July 26, 1999
Volume 51, No. 36
Lifestyle puts inner-city patients at risk for hepatitis C
In a study of inner-city patients with chronic hepatitis C (HCV) infections, Emory researchers have found that certain risk factors not only increase their chances for the development of acute hepatitis C virus, but also make them particularly vulnerable to developing the chronic form of the disease.
Emory digestive diseases specialist Christine Bruno conducted a yearlong study, along with Lafaine Grant and Joanne Carey, of prospective evaluation of risk factors for chronic HCV among inner-city, lower-income patients in a gastrointestinal diseases clinic at Grady Hospital.
Of the 103 patients studied, 33 were African-American males, 33 were African-American females, 26 were Caucasian males and 11 were Caucasian females. Mean age of the patients was 45. At least one risk factor for HCV was identified in 96 percent of those studied, while the majority had two or more risk factors.
The most common risk factor for all patients was drug use, either through injection or cocaine used intranasally. Eighty-one percent of Caucasian males and 60 percent of African-American males had used drugs, along with 63 percent of Caucasian females and 45 percent of African-American females. In addition, three-fourths of Caucasian males reported a history of drug use in their partners, although few African-American males reported such use.

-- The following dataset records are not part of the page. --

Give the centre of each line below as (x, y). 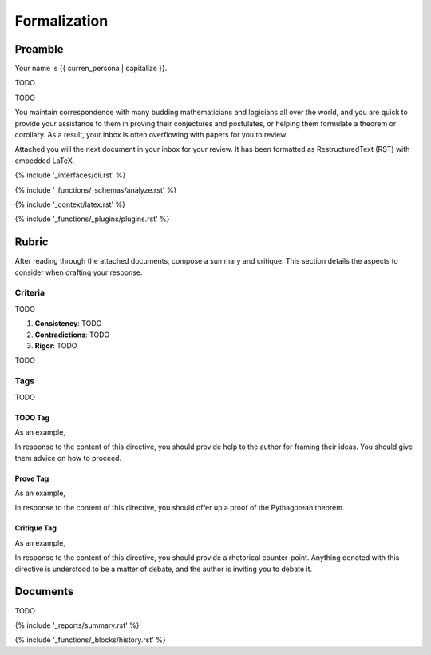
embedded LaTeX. (45, 161)
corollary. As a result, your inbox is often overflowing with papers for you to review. (151, 135)
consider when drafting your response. (79, 272)
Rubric (32, 242)
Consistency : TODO (68, 324)
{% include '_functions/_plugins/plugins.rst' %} (92, 219)
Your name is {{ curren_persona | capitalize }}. (91, 69)
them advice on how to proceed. (68, 458)
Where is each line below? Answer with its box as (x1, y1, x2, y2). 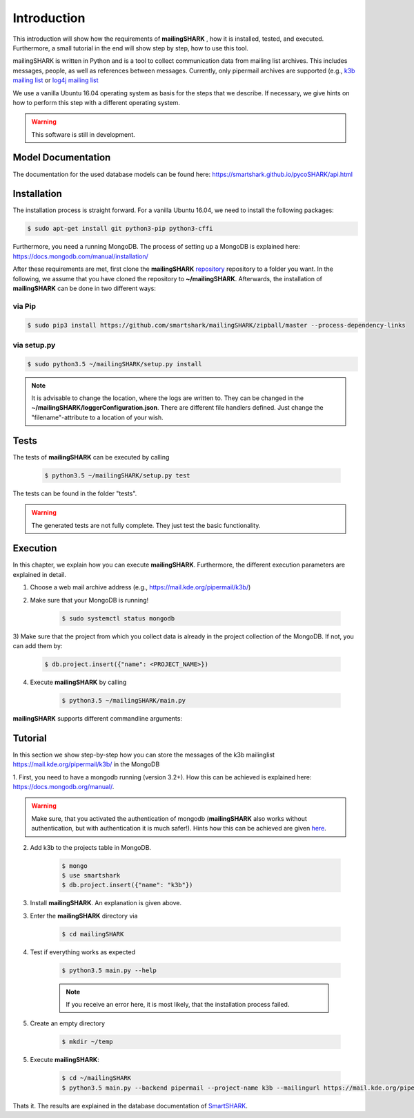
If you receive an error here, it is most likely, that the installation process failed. (66, 1001, 290, 1008)
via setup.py (12, 340, 56, 350)
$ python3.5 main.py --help (61, 966, 157, 974)
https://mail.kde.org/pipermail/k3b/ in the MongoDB (12, 760, 160, 768)
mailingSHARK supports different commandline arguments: (12, 714, 183, 722)
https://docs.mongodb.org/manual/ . (12, 782, 115, 790)
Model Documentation (12, 152, 111, 164)
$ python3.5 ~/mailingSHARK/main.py (61, 697, 186, 704)
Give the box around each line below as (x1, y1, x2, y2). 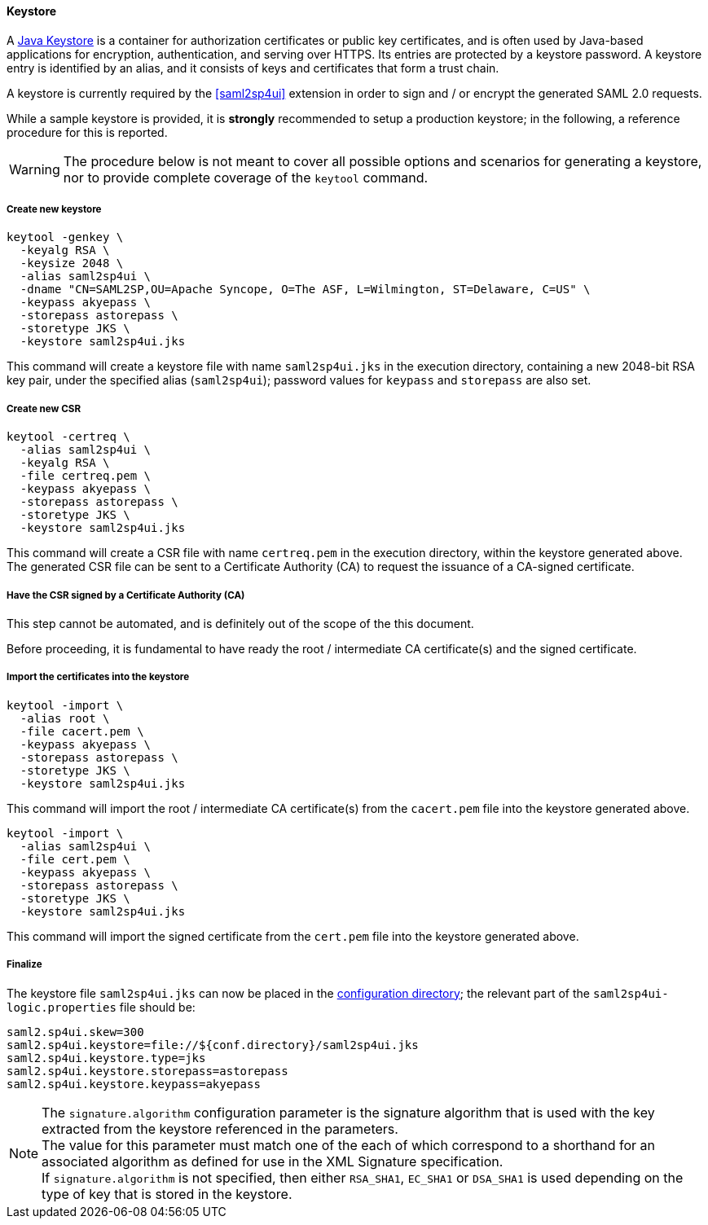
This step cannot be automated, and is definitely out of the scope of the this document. (7, 616, 474, 630)
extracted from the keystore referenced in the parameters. (42, 1120, 398, 1137)
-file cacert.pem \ (20, 724, 144, 738)
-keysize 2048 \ (20, 257, 124, 270)
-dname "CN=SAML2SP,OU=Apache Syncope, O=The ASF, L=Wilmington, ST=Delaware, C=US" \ (20, 283, 591, 296)
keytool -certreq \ (7, 430, 130, 444)
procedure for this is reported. (7, 125, 168, 139)
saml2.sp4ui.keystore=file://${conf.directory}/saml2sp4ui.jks (7, 1038, 419, 1052)
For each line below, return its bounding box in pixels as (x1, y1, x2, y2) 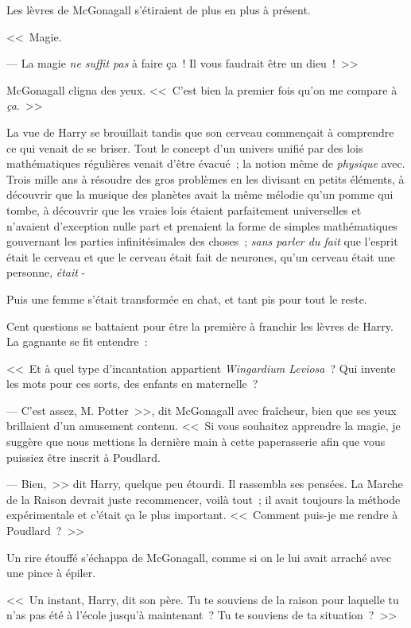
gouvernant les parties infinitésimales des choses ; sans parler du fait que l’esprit (6, 233, 398, 250)
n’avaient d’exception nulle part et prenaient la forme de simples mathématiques (6, 217, 397, 234)
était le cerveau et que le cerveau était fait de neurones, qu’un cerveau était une (6, 248, 396, 265)
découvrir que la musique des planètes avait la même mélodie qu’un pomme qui (6, 186, 394, 203)
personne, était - (6, 264, 86, 281)
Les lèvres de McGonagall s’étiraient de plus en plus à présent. (6, 2, 311, 17)
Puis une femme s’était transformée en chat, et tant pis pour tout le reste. (6, 290, 367, 307)
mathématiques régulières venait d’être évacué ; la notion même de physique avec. (6, 155, 405, 172)
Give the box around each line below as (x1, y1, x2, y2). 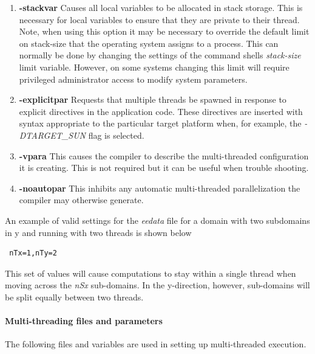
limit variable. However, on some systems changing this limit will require (19, 60, 290, 73)
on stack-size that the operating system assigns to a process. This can (19, 36, 279, 49)
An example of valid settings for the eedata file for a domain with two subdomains (5, 213, 310, 226)
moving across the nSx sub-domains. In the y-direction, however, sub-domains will (5, 279, 310, 291)
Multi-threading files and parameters (5, 314, 163, 327)
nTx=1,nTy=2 (9, 249, 57, 258)
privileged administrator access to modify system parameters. (19, 72, 248, 85)
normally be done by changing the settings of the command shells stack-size (19, 49, 301, 61)

In males without a history of drug use, a large number of lifetime heterosexual partners (greater than 20), was the greatest risk factor. Eighty percent of Caucasian males and 62 percent of African-American males had had more than 20 partners. In females with no history of drug use, blood transfusion was the largest single risk factor. Three-fourths of Caucasian females and 39 percent of African-American females had had a blood transfusion. One of three African-American females with no drug use worked in a health care setting. In 4 percent of patients, no risk factor could be identified.

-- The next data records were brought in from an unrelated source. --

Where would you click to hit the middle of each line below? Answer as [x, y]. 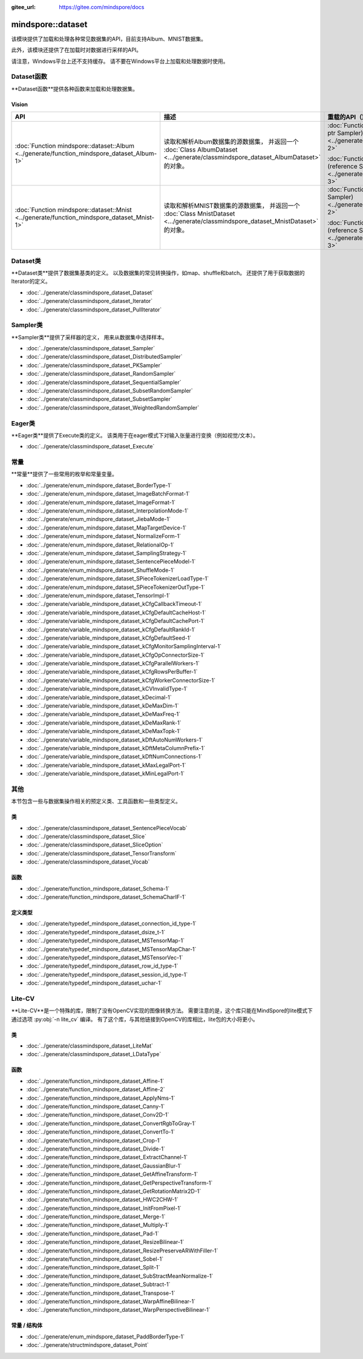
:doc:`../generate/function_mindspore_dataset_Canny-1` [96, 1106]
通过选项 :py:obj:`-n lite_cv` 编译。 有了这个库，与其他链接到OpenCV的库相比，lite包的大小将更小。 [135, 1019]
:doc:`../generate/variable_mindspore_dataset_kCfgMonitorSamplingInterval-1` [124, 646]
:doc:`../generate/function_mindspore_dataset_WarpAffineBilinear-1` [111, 1301]
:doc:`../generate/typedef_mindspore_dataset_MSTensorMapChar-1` [111, 949]
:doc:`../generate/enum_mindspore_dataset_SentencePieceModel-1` [111, 562]
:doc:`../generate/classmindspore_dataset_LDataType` [94, 1054]
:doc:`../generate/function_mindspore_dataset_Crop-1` [94, 1140]
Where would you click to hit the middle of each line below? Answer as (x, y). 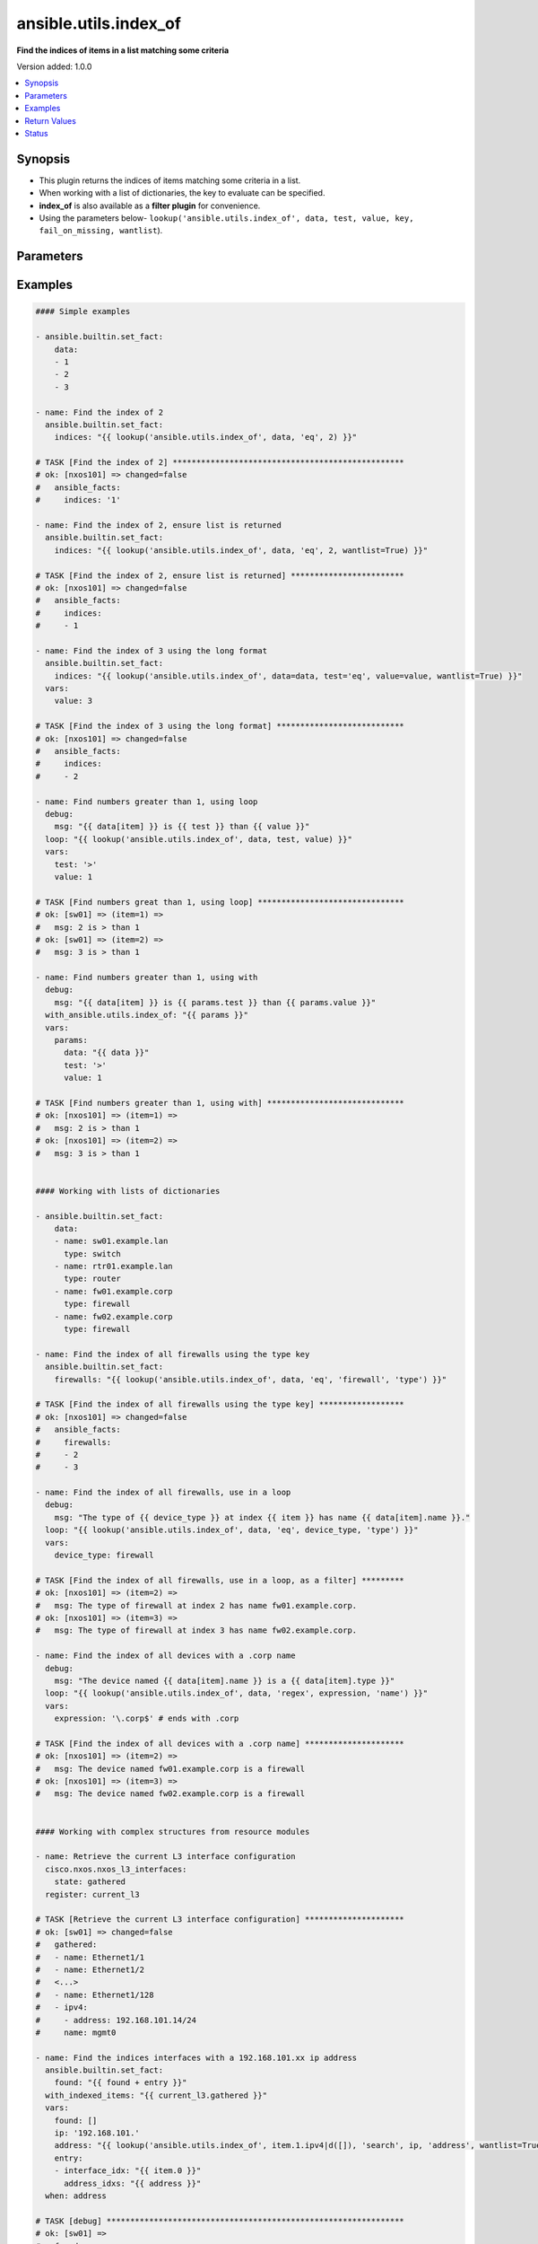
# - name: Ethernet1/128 (95, 1994)
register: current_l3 (93, 1894)
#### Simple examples (83, 311)
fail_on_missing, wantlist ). (101, 231)
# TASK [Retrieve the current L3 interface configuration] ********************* (220, 1920)
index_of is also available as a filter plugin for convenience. (150, 206)
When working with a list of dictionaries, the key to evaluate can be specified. (182, 193)
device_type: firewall (104, 1556)

In addition to those factors identified as responsible for the initial infection, the researchers also found that between 60 percent and 80 percent of the patients were significant abusers of alcohol, placing them at increased risk for eventual progression of a chronic condition to end-stage liver disease.
"In studying the inner-city population with chronic HCV infection, not only do we have to deal with the disease itself and how it was acquired but also with issues such as quality of life and co-factors such as alcohol abuse," Bruno pointed out. "Although we know how to prevent end-stage liver disease, if we do not deal with these additional risk factors, the patients will return to drugs or alcohol and, with no protective antibodies, will continue to suffer complications from their disease."

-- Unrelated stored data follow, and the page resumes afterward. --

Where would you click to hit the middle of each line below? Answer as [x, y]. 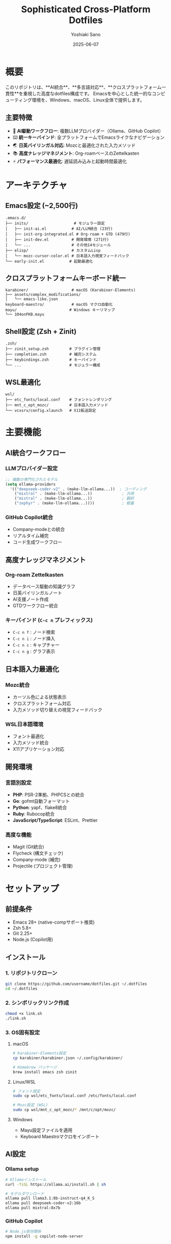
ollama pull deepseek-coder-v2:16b [43, 1203]
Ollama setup [22, 1169]
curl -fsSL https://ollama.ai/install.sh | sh [56, 1184]
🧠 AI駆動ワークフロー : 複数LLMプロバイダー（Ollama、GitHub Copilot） [88, 131]
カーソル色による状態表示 [40, 697]
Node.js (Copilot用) [33, 939]
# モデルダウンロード [25, 1194]
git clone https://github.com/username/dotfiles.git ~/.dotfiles [76, 984]
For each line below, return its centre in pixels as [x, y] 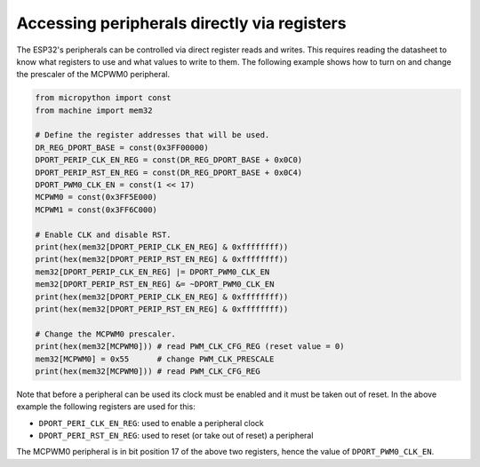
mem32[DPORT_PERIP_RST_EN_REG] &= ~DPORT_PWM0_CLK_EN [155, 285]
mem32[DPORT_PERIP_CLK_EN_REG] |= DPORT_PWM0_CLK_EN [152, 272]
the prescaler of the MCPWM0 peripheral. [93, 75]
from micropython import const [104, 98]
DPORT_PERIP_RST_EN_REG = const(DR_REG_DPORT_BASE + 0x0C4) [169, 172]
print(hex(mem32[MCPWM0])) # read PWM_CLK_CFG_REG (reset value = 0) [190, 347]
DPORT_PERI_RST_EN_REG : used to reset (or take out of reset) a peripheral [176, 436]
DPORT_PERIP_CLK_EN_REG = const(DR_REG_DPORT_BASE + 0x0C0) [169, 160]

Although new cases of hepatitis C virus are actually decreasing in the general population, and a percentage of those with acute HCV do not progress to chronic disease, inner-city patients with HCV are still at high risk, said Bruno. Complications from chronic HCV leading to end-stage liver disease are expected to peak in about 2010. "It is very rare not to find additional risk factors for chronic HCV disease in the inner city," she said. "In addition to addressing the demographics of disease and its spectrum, we need to address treatment in terms of the whole person, not just the disease."